WORK ITEM:
Give the data again exactly as it appears, excluding any pictures.

Segment Start: INFORMATION PROVIDED

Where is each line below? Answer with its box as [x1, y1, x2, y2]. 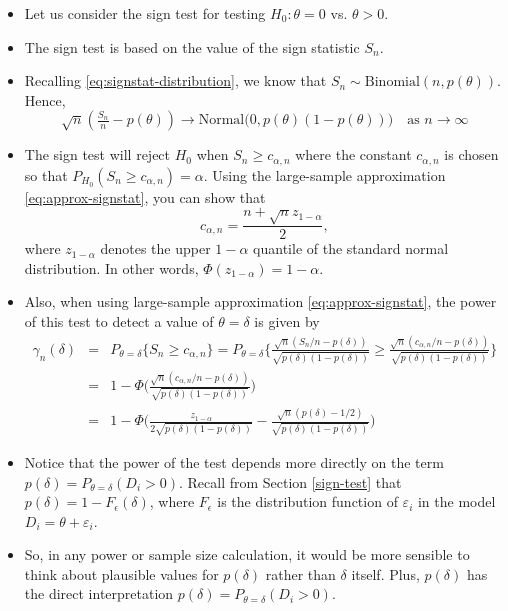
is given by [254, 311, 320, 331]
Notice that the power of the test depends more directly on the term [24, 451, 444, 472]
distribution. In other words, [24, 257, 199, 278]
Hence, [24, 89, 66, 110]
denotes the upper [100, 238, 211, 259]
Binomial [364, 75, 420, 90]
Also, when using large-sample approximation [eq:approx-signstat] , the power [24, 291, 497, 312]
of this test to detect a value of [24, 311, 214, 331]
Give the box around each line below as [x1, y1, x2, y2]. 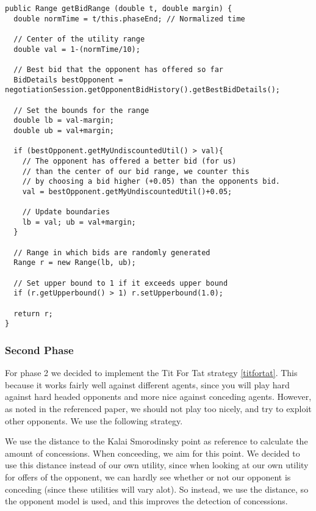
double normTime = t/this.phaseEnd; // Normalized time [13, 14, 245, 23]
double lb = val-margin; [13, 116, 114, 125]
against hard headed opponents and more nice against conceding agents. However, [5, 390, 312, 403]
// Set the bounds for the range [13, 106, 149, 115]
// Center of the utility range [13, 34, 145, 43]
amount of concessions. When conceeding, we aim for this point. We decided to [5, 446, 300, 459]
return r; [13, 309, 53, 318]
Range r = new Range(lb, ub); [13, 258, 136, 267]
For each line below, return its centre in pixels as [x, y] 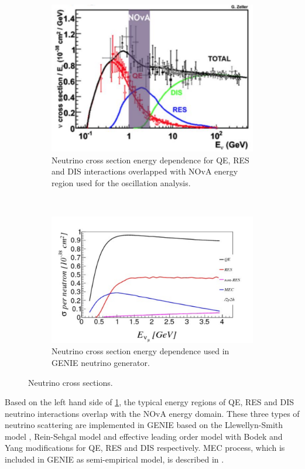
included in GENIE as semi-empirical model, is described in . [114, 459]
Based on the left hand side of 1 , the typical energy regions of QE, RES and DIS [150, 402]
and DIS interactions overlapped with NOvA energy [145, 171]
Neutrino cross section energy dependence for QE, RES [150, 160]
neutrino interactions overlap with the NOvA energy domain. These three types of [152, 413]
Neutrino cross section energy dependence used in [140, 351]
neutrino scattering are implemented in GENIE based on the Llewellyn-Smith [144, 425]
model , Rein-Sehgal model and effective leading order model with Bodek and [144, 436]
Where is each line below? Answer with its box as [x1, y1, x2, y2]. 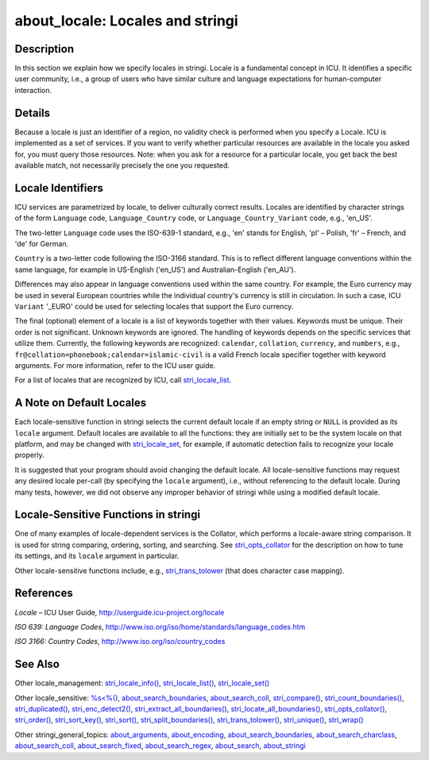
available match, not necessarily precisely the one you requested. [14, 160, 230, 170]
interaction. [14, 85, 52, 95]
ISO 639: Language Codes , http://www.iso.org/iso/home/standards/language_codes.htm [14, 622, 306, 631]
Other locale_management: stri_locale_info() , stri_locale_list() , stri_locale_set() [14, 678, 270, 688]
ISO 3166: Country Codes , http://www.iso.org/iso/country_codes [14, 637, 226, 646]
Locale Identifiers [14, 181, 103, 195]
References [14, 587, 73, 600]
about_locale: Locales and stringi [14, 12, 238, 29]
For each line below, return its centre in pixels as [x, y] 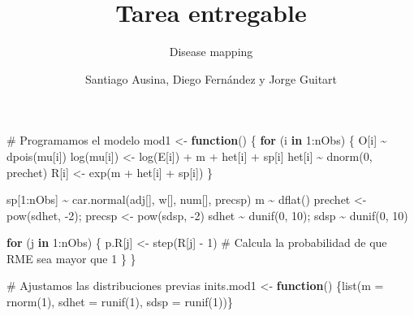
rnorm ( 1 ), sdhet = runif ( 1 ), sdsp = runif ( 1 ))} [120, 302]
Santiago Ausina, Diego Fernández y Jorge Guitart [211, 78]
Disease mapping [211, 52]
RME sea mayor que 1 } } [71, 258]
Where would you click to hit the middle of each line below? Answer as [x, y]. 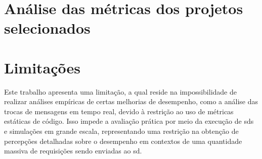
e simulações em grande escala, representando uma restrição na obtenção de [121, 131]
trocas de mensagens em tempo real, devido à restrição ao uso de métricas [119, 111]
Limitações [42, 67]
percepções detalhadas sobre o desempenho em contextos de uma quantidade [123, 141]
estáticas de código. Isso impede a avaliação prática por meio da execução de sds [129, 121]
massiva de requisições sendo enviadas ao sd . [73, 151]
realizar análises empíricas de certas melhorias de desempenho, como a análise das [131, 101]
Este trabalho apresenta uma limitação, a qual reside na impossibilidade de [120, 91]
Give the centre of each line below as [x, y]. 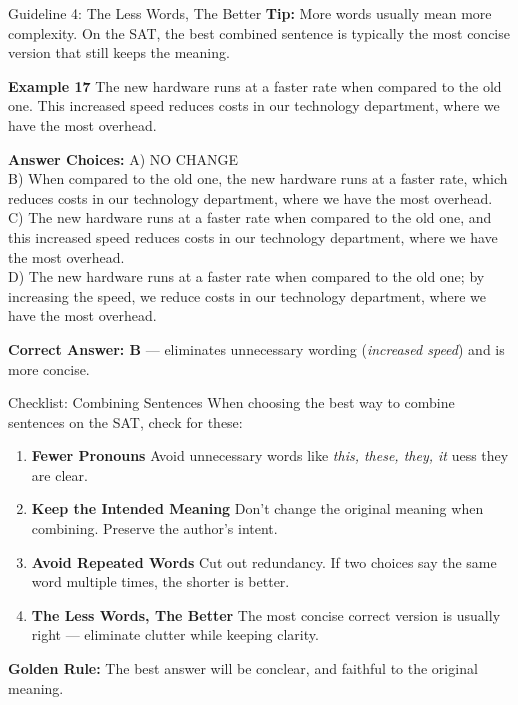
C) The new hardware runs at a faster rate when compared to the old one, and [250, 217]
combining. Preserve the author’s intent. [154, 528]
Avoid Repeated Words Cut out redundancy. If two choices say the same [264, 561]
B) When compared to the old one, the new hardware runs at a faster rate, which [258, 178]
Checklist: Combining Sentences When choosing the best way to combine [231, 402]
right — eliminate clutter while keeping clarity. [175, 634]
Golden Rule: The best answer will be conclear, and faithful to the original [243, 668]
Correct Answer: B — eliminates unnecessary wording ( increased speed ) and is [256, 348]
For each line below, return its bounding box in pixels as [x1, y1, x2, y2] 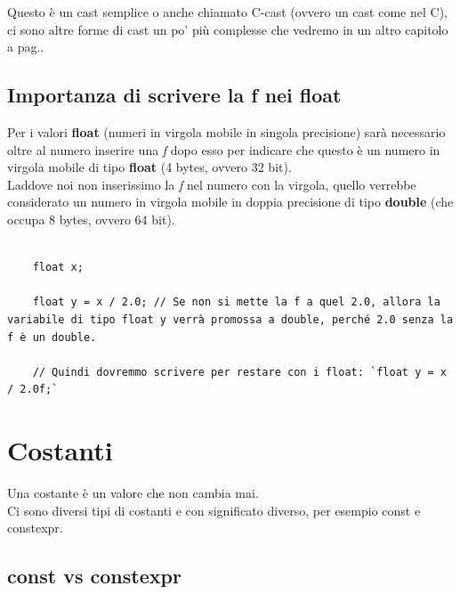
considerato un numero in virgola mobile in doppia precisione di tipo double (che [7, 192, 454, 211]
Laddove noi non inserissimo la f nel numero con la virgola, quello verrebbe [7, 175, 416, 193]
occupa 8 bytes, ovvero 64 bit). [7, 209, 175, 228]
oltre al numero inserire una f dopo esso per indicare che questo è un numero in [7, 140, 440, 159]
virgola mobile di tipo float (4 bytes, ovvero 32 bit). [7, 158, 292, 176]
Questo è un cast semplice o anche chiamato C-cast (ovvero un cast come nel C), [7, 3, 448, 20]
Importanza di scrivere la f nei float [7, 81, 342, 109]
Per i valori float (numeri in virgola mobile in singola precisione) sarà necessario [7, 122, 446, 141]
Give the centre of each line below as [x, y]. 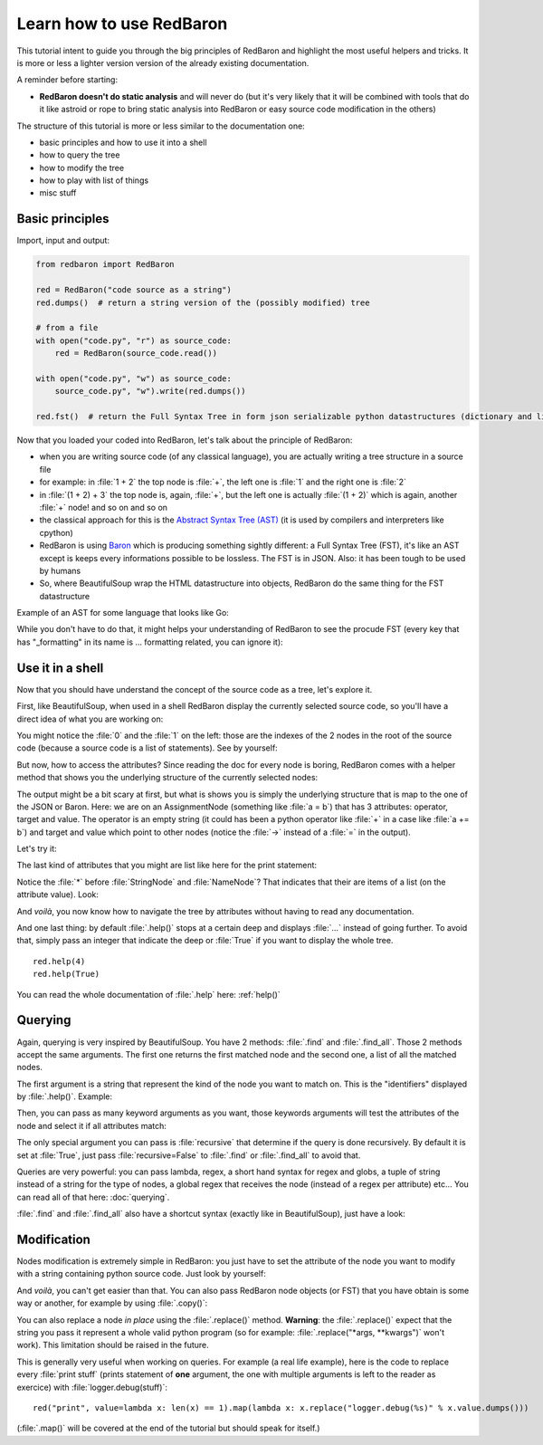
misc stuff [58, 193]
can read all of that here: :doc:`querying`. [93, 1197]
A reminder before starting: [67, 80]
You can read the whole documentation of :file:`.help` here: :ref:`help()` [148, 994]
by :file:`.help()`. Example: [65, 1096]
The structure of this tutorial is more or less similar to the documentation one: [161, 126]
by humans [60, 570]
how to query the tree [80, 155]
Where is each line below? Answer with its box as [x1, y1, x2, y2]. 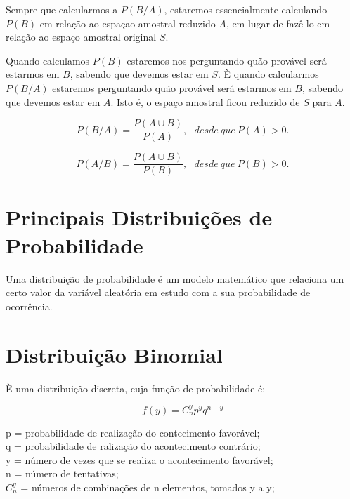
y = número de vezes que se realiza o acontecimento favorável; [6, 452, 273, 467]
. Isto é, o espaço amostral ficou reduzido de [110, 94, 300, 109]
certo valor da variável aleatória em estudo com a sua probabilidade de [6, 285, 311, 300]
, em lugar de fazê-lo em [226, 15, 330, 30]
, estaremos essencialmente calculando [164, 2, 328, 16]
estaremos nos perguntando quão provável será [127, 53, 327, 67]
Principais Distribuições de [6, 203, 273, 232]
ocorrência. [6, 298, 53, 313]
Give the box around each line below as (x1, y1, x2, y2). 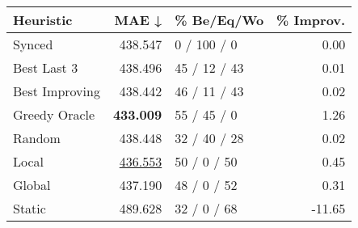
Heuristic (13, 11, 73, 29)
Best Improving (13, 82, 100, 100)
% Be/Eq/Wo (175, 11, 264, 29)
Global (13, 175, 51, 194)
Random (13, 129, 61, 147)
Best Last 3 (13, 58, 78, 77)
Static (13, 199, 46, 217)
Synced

Segment End: INFORMATION PROVIDED

EXERCISE SOLUTION:
Where is each line below? Answer with its box as [x1, y1, x2, y2]. 
is given by [254, 311, 320, 331]
Notice that the power of the test depends more directly on the term [24, 451, 444, 472]
distribution. In other words, [24, 257, 199, 278]
Hence, [24, 89, 66, 110]
denotes the upper [100, 238, 211, 259]
Binomial [364, 75, 420, 90]
Also, when using large-sample approximation [eq:approx-signstat] , the power [24, 291, 497, 312]
of this test to detect a value of [24, 311, 214, 331]
Give the box around each line below as [x1, y1, x2, y2]. 
double normTime = t/this.phaseEnd; // Normalized time [13, 14, 245, 23]
double lb = val-margin; [13, 116, 114, 125]
against hard headed opponents and more nice against conceding agents. However, [5, 390, 312, 403]
// Set the bounds for the range [13, 106, 149, 115]
// Center of the utility range [13, 34, 145, 43]
amount of concessions. When conceeding, we aim for this point. We decided to [5, 446, 300, 459]
return r; [13, 309, 53, 318]
Range r = new Range(lb, ub); [13, 258, 136, 267]
For each line below, return its centre in pixels as [x, y] 
included in GENIE as semi-empirical model, is described in . [114, 459]
Based on the left hand side of 1 , the typical energy regions of QE, RES and DIS [150, 402]
and DIS interactions overlapped with NOvA energy [145, 171]
Neutrino cross section energy dependence for QE, RES [150, 160]
neutrino interactions overlap with the NOvA energy domain. These three types of [152, 413]
Neutrino cross section energy dependence used in [140, 351]
neutrino scattering are implemented in GENIE based on the Llewellyn-Smith [144, 425]
model , Rein-Sehgal model and effective leading order model with Bodek and [144, 436]
Where is each line below? Answer with its box as [x1, y1, x2, y2]. 
available match, not necessarily precisely the one you requested. [14, 160, 230, 170]
interaction. [14, 85, 52, 95]
ISO 639: Language Codes , http://www.iso.org/iso/home/standards/language_codes.htm [14, 622, 306, 631]
Other locale_management: stri_locale_info() , stri_locale_list() , stri_locale_set() [14, 678, 270, 688]
ISO 3166: Country Codes , http://www.iso.org/iso/country_codes [14, 637, 226, 646]
Locale Identifiers [14, 181, 103, 195]
References [14, 587, 73, 600]
about_locale: Locales and stringi [14, 12, 238, 29]
For each line below, return its centre in pixels as [x, y] 
rnorm ( 1 ), sdhet = runif ( 1 ), sdsp = runif ( 1 ))} [120, 302]
Santiago Ausina, Diego Fernández y Jorge Guitart [211, 78]
Disease mapping [211, 52]
RME sea mayor que 1 } } [71, 258]
Where would you click to hit the middle of each line below? Answer as [x, y]. 
e simulações em grande escala, representando uma restrição na obtenção de [121, 131]
trocas de mensagens em tempo real, devido à restrição ao uso de métricas [119, 111]
Limitações [42, 67]
percepções detalhadas sobre o desempenho em contextos de uma quantidade [123, 141]
estáticas de código. Isso impede a avaliação prática por meio da execução de sds [129, 121]
massiva de requisições sendo enviadas ao sd . [73, 151]
realizar análises empíricas de certas melhorias de desempenho, como a análise das [131, 101]
Este trabalho apresenta uma limitação, a qual reside na impossibilidade de [120, 91]
Give the centre of each line below as [x, y]. 
C) The new hardware runs at a faster rate when compared to the old one, and [250, 217]
combining. Preserve the author’s intent. [154, 528]
Avoid Repeated Words Cut out redundancy. If two choices say the same [264, 561]
B) When compared to the old one, the new hardware runs at a faster rate, which [258, 178]
Checklist: Combining Sentences When choosing the best way to combine [231, 402]
right — eliminate clutter while keeping clarity. [175, 634]
Golden Rule: The best answer will be conclear, and faithful to the original [243, 668]
Correct Answer: B — eliminates unnecessary wording ( increased speed ) and is [256, 348]
For each line below, return its bounding box in pixels as [x1, y1, x2, y2] 
considerato un numero in virgola mobile in doppia precisione di tipo double (che [7, 192, 454, 211]
Laddove noi non inserissimo la f nel numero con la virgola, quello verrebbe [7, 175, 416, 193]
occupa 8 bytes, ovvero 64 bit). [7, 209, 175, 228]
oltre al numero inserire una f dopo esso per indicare che questo è un numero in [7, 140, 440, 159]
virgola mobile di tipo float (4 bytes, ovvero 32 bit). [7, 158, 292, 176]
Questo è un cast semplice o anche chiamato C-cast (ovvero un cast come nel C), [7, 3, 448, 20]
Importanza di scrivere la f nei float [7, 81, 342, 109]
Per i valori float (numeri in virgola mobile in singola precisione) sarà necessario [7, 122, 446, 141]
Give the centre of each line below as [x, y]. 
misc stuff [58, 193]
can read all of that here: :doc:`querying`. [93, 1197]
A reminder before starting: [67, 80]
You can read the whole documentation of :file:`.help` here: :ref:`help()` [148, 994]
by :file:`.help()`. Example: [65, 1096]
The structure of this tutorial is more or less similar to the documentation one: [161, 126]
by humans [60, 570]
how to query the tree [80, 155]
Where is each line below? Answer with its box as [x1, y1, x2, y2]. 
y = número de vezes que se realiza o acontecimento favorável; [6, 452, 273, 467]
. Isto é, o espaço amostral ficou reduzido de [110, 94, 300, 109]
certo valor da variável aleatória em estudo com a sua probabilidade de [6, 285, 311, 300]
, em lugar de fazê-lo em [226, 15, 330, 30]
, estaremos essencialmente calculando [164, 2, 328, 16]
estaremos nos perguntando quão provável será [127, 53, 327, 67]
Principais Distribuições de [6, 203, 273, 232]
ocorrência. [6, 298, 53, 313]
Give the box around each line below as (x1, y1, x2, y2). 
Heuristic (13, 11, 73, 29)
Best Improving (13, 82, 100, 100)
% Be/Eq/Wo (175, 11, 264, 29)
Global (13, 175, 51, 194)
Random (13, 129, 61, 147)
Best Last 3 (13, 58, 78, 77)
Static (13, 199, 46, 217)
Synced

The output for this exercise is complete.